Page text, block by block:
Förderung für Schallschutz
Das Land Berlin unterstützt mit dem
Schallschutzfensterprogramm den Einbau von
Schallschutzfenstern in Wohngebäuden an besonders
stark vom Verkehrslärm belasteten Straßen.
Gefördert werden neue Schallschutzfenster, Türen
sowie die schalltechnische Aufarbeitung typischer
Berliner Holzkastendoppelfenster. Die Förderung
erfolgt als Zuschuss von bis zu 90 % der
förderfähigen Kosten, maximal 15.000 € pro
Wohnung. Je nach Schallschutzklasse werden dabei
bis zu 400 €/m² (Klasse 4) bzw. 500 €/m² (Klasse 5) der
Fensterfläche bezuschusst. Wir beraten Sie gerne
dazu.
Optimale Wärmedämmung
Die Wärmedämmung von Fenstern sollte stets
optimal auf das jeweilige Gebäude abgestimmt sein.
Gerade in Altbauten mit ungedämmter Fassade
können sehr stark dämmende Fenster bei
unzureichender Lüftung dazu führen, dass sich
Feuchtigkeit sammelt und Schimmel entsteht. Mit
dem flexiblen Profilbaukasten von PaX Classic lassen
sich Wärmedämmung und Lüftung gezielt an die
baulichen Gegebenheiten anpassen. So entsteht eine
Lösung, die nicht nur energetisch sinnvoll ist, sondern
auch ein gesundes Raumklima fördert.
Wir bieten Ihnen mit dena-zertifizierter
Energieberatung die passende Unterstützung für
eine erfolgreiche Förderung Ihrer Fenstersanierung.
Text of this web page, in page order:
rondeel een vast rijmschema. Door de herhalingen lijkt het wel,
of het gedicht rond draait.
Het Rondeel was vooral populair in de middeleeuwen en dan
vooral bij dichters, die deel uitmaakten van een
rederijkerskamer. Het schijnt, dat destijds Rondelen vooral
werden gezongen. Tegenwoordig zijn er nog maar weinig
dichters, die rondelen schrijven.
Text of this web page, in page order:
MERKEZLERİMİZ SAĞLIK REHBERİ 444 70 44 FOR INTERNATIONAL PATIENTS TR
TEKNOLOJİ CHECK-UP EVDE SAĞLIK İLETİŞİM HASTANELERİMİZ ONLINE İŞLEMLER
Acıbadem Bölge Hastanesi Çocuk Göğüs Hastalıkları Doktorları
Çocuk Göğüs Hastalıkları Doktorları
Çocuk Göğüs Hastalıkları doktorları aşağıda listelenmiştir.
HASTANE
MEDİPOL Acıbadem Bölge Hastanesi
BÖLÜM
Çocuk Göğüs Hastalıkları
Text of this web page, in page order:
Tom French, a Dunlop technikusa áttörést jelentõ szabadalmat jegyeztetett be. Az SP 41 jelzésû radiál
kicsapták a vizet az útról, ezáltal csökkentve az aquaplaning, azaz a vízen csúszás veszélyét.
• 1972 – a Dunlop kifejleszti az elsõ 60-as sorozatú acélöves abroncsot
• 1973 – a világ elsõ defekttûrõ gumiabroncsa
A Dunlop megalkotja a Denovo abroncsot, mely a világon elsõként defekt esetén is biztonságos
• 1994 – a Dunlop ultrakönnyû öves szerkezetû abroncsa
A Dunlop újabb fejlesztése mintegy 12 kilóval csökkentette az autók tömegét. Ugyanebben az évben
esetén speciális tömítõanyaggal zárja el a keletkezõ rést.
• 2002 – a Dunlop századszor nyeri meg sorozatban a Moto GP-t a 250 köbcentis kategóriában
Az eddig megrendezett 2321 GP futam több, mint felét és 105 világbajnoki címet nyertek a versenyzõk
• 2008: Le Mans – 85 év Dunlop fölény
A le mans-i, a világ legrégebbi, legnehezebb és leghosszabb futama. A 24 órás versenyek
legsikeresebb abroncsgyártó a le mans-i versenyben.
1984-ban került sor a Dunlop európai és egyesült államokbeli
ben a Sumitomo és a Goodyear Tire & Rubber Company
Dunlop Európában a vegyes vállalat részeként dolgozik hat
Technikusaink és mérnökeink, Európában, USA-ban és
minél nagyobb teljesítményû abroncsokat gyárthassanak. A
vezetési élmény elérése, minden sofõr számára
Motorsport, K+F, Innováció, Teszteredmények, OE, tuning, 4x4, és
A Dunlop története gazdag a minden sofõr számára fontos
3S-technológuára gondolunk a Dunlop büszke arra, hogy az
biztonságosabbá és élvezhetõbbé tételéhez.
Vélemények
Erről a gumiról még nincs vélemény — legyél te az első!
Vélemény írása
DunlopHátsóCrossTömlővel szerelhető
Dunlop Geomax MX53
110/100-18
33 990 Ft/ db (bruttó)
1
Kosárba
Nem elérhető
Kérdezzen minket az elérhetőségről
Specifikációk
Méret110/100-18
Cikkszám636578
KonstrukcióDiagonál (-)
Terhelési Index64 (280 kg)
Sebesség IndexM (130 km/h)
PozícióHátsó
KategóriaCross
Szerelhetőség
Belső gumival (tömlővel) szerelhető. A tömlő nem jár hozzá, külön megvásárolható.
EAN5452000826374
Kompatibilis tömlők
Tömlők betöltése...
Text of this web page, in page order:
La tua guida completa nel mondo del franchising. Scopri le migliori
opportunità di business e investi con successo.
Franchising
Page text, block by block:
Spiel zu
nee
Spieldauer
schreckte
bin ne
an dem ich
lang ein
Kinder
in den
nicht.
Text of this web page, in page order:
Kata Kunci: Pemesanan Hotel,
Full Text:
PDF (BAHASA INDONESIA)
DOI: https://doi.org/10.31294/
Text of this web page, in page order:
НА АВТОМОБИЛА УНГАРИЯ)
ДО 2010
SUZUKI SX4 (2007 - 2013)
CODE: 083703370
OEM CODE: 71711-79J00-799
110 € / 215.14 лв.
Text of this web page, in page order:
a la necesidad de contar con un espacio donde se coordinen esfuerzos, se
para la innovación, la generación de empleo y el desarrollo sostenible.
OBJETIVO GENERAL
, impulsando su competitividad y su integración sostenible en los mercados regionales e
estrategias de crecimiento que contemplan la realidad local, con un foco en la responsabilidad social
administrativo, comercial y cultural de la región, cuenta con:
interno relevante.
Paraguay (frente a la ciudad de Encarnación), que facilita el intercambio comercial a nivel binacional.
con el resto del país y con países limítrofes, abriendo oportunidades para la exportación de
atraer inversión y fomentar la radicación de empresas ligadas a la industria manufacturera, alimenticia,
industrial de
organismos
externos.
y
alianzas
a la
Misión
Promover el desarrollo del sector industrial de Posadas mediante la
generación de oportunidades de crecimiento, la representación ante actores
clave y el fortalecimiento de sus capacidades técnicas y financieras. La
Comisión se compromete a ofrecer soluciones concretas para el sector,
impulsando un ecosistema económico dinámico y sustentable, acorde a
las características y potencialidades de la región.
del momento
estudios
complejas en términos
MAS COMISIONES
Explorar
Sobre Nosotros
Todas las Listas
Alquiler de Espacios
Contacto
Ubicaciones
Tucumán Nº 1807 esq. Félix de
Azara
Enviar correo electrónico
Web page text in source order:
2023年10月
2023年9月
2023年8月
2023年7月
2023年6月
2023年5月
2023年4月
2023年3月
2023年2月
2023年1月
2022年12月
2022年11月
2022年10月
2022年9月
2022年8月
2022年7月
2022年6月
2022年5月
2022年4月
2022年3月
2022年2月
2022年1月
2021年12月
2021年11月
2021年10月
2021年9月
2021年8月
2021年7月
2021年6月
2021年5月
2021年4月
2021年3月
────────────────────────────────────────
TASK BRIEF: Print the whole listing once more, exactly as it stands.

ANSWER TO THIS EXERCISE:
Page text, block by block:
Förderung für Schallschutz
Das Land Berlin unterstützt mit dem
Schallschutzfensterprogramm den Einbau von
Schallschutzfenstern in Wohngebäuden an besonders
stark vom Verkehrslärm belasteten Straßen.
Gefördert werden neue Schallschutzfenster, Türen
sowie die schalltechnische Aufarbeitung typischer
Berliner Holzkastendoppelfenster. Die Förderung
erfolgt als Zuschuss von bis zu 90 % der
förderfähigen Kosten, maximal 15.000 € pro
Wohnung. Je nach Schallschutzklasse werden dabei
bis zu 400 €/m² (Klasse 4) bzw. 500 €/m² (Klasse 5) der
Fensterfläche bezuschusst. Wir beraten Sie gerne
dazu.
Optimale Wärmedämmung
Die Wärmedämmung von Fenstern sollte stets
optimal auf das jeweilige Gebäude abgestimmt sein.
Gerade in Altbauten mit ungedämmter Fassade
können sehr stark dämmende Fenster bei
unzureichender Lüftung dazu führen, dass sich
Feuchtigkeit sammelt und Schimmel entsteht. Mit
dem flexiblen Profilbaukasten von PaX Classic lassen
sich Wärmedämmung und Lüftung gezielt an die
baulichen Gegebenheiten anpassen. So entsteht eine
Lösung, die nicht nur energetisch sinnvoll ist, sondern
auch ein gesundes Raumklima fördert.
Wir bieten Ihnen mit dena-zertifizierter
Energieberatung die passende Unterstützung für
eine erfolgreiche Förderung Ihrer Fenstersanierung.
Text of this web page, in page order:
rondeel een vast rijmschema. Door de herhalingen lijkt het wel,
of het gedicht rond draait.
Het Rondeel was vooral populair in de middeleeuwen en dan
vooral bij dichters, die deel uitmaakten van een
rederijkerskamer. Het schijnt, dat destijds Rondelen vooral
werden gezongen. Tegenwoordig zijn er nog maar weinig
dichters, die rondelen schrijven.
Text of this web page, in page order:
MERKEZLERİMİZ SAĞLIK REHBERİ 444 70 44 FOR INTERNATIONAL PATIENTS TR
TEKNOLOJİ CHECK-UP EVDE SAĞLIK İLETİŞİM HASTANELERİMİZ ONLINE İŞLEMLER
Acıbadem Bölge Hastanesi Çocuk Göğüs Hastalıkları Doktorları
Çocuk Göğüs Hastalıkları Doktorları
Çocuk Göğüs Hastalıkları doktorları aşağıda listelenmiştir.
HASTANE
MEDİPOL Acıbadem Bölge Hastanesi
BÖLÜM
Çocuk Göğüs Hastalıkları
Text of this web page, in page order:
Tom French, a Dunlop technikusa áttörést jelentõ szabadalmat jegyeztetett be. Az SP 41 jelzésû radiál
kicsapták a vizet az útról, ezáltal csökkentve az aquaplaning, azaz a vízen csúszás veszélyét.
• 1972 – a Dunlop kifejleszti az elsõ 60-as sorozatú acélöves abroncsot
• 1973 – a világ elsõ defekttûrõ gumiabroncsa
A Dunlop megalkotja a Denovo abroncsot, mely a világon elsõként defekt esetén is biztonságos
• 1994 – a Dunlop ultrakönnyû öves szerkezetû abroncsa
A Dunlop újabb fejlesztése mintegy 12 kilóval csökkentette az autók tömegét. Ugyanebben az évben
esetén speciális tömítõanyaggal zárja el a keletkezõ rést.
• 2002 – a Dunlop századszor nyeri meg sorozatban a Moto GP-t a 250 köbcentis kategóriában
Az eddig megrendezett 2321 GP futam több, mint felét és 105 világbajnoki címet nyertek a versenyzõk
• 2008: Le Mans – 85 év Dunlop fölény
A le mans-i, a világ legrégebbi, legnehezebb és leghosszabb futama. A 24 órás versenyek
legsikeresebb abroncsgyártó a le mans-i versenyben.
1984-ban került sor a Dunlop európai és egyesült államokbeli
ben a Sumitomo és a Goodyear Tire & Rubber Company
Dunlop Európában a vegyes vállalat részeként dolgozik hat
Technikusaink és mérnökeink, Európában, USA-ban és
minél nagyobb teljesítményû abroncsokat gyárthassanak. A
vezetési élmény elérése, minden sofõr számára
Motorsport, K+F, Innováció, Teszteredmények, OE, tuning, 4x4, és
A Dunlop története gazdag a minden sofõr számára fontos
3S-technológuára gondolunk a Dunlop büszke arra, hogy az
biztonságosabbá és élvezhetõbbé tételéhez.
Vélemények
Erről a gumiról még nincs vélemény — legyél te az első!
Vélemény írása
DunlopHátsóCrossTömlővel szerelhető
Dunlop Geomax MX53
110/100-18
33 990 Ft/ db (bruttó)
1
Kosárba
Nem elérhető
Kérdezzen minket az elérhetőségről
Specifikációk
Méret110/100-18
Cikkszám636578
KonstrukcióDiagonál (-)
Terhelési Index64 (280 kg)
Sebesség IndexM (130 km/h)
PozícióHátsó
KategóriaCross
Szerelhetőség
Belső gumival (tömlővel) szerelhető. A tömlő nem jár hozzá, külön megvásárolható.
EAN5452000826374
Kompatibilis tömlők
Tömlők betöltése...
Text of this web page, in page order:
La tua guida completa nel mondo del franchising. Scopri le migliori
opportunità di business e investi con successo.
Franchising
Page text, block by block:
Spiel zu
nee
Spieldauer
schreckte
bin ne
an dem ich
lang ein
Kinder
in den
nicht.
Text of this web page, in page order:
Kata Kunci: Pemesanan Hotel,
Full Text:
PDF (BAHASA INDONESIA)
DOI: https://doi.org/10.31294/
Text of this web page, in page order:
НА АВТОМОБИЛА УНГАРИЯ)
ДО 2010
SUZUKI SX4 (2007 - 2013)
CODE: 083703370
OEM CODE: 71711-79J00-799
110 € / 215.14 лв.
Text of this web page, in page order:
a la necesidad de contar con un espacio donde se coordinen esfuerzos, se
para la innovación, la generación de empleo y el desarrollo sostenible.
OBJETIVO GENERAL
, impulsando su competitividad y su integración sostenible en los mercados regionales e
estrategias de crecimiento que contemplan la realidad local, con un foco en la responsabilidad social
administrativo, comercial y cultural de la región, cuenta con:
interno relevante.
Paraguay (frente a la ciudad de Encarnación), que facilita el intercambio comercial a nivel binacional.
con el resto del país y con países limítrofes, abriendo oportunidades para la exportación de
atraer inversión y fomentar la radicación de empresas ligadas a la industria manufacturera, alimenticia,
industrial de
organismos
externos.
y
alianzas
a la
Misión
Promover el desarrollo del sector industrial de Posadas mediante la
generación de oportunidades de crecimiento, la representación ante actores
clave y el fortalecimiento de sus capacidades técnicas y financieras. La
Comisión se compromete a ofrecer soluciones concretas para el sector,
impulsando un ecosistema económico dinámico y sustentable, acorde a
las características y potencialidades de la región.
del momento
estudios
complejas en términos
MAS COMISIONES
Explorar
Sobre Nosotros
Todas las Listas
Alquiler de Espacios
Contacto
Ubicaciones
Tucumán Nº 1807 esq. Félix de
Azara
Enviar correo electrónico
Web page text in source order:
2023年10月
2023年9月
2023年8月
2023年7月
2023年6月
2023年5月
2023年4月
2023年3月
2023年2月
2023年1月
2022年12月
2022年11月
2022年10月
2022年9月
2022年8月
2022年7月
2022年6月
2022年5月
2022年4月
2022年3月
2022年2月
2022年1月
2021年12月
2021年11月
2021年10月
2021年9月
2021年8月
2021年7月
2021年6月
2021年5月
2021年4月
2021年3月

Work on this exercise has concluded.